Soon I will be listing an incomplete phantom that was my *Grampas*.....for *5000.00*  because it was gramps...and he was *realllllly old.*


----------



## Nashman (Aug 25, 2019)

bobcycles said:


> It was his dads bike....so we all need to pay a little more than the actual value....
> maybe 7 or 8 times more.
> 
> because it was his dads.
> ...



Time capsule mint. "some say I'm a dreamer, but I'm not the only one" I'm sure his Dad was a swell guy, but I'd suggest this was in "mid resto" stage?


----------



## GTs58 (Aug 25, 2019)

I just love cock and bull stories, and you're always keeping me entertained Bob!


----------



## John G04 (Aug 25, 2019)

Wait so if this bike was his dads and is 2k and the same bike but incomplete owned by his grandpa is 5k if I have someone 100 years old buy my panther for 5 minutes than I buy it back can I resell it for 10k?


----------



## Brutuskend (Aug 25, 2019)

No rack and tail light. No fender light cover.
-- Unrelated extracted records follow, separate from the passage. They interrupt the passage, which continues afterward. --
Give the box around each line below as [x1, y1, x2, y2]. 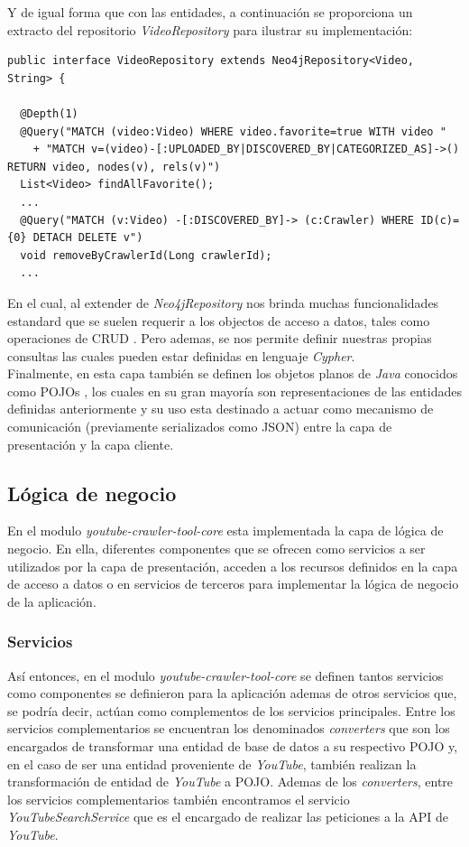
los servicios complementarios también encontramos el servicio [7, 789, 350, 808]
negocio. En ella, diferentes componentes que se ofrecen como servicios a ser [7, 539, 426, 558]
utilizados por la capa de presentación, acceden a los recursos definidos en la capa [7, 556, 458, 575]
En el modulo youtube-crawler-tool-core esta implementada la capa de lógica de [7, 521, 444, 540]
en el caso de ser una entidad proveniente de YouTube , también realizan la [7, 754, 417, 773]
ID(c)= [420, 213, 460, 227]
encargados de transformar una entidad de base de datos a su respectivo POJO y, [7, 737, 458, 756]
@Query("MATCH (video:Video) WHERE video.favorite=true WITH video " [20, 125, 446, 138]

No front brake. 
Seems people add 2/3 to the worth of a bike because of the sentimental value THEY precieve it has to OTHERS.


----------



## partsguy (Aug 25, 2019)

It may have been $5,000 but I see it is $2,000 now


----------



## GTs58 (Aug 25, 2019)

partsguy said:


> It may have been $5,000 but I see it is $2,000 now




The seller has one revision, and that was on the information not the pricing.


----------



## CURTIS L LINDGREN (Aug 25, 2019)

" It’s been sitting protective in our basement.    It’s made with loving care.       A beauty     I don’t ship.  So it’s local  buyer.      I listed at 150lbs.  I have no clue the weight.   My dad knew all the tech info   "                           Is this what they mean by "The Dumbing Down of America "  ?    :eek:


----------



## GTs58 (Aug 25, 2019)

CURTIS L LINDGREN said:


> " It’s been sitting protective in our basement.    It’s made with loving care.       A beauty     I don’t ship.  So it’s local  buyer.      I listed at 150lbs.  I have no clue the weight.   My dad knew all the tech info   "                           Is this what they mean by "The Dumbing Down of America "  ?    :eek:








.


----------



## 5760rj (Aug 25, 2019)

bobcycles said:


> It was his dads bike....so we all need to pay a little more than the actual value....
> maybe 7 or 8 times more.
> 
> because it was his dads.
> ...



Hey the Seat is the same color as the filing cabinet, what are the odds


----------



## 5760rj (Aug 25, 2019)

5760rj said:


> Hey the Seat is the same color as the filing cabinet, what are the odds



im really surprised at all of you over looking the free shipping!!!


----------



## GTs58 (Aug 25, 2019)

5760rj said:


> im really surprised at all of you over looking the free shipping!!!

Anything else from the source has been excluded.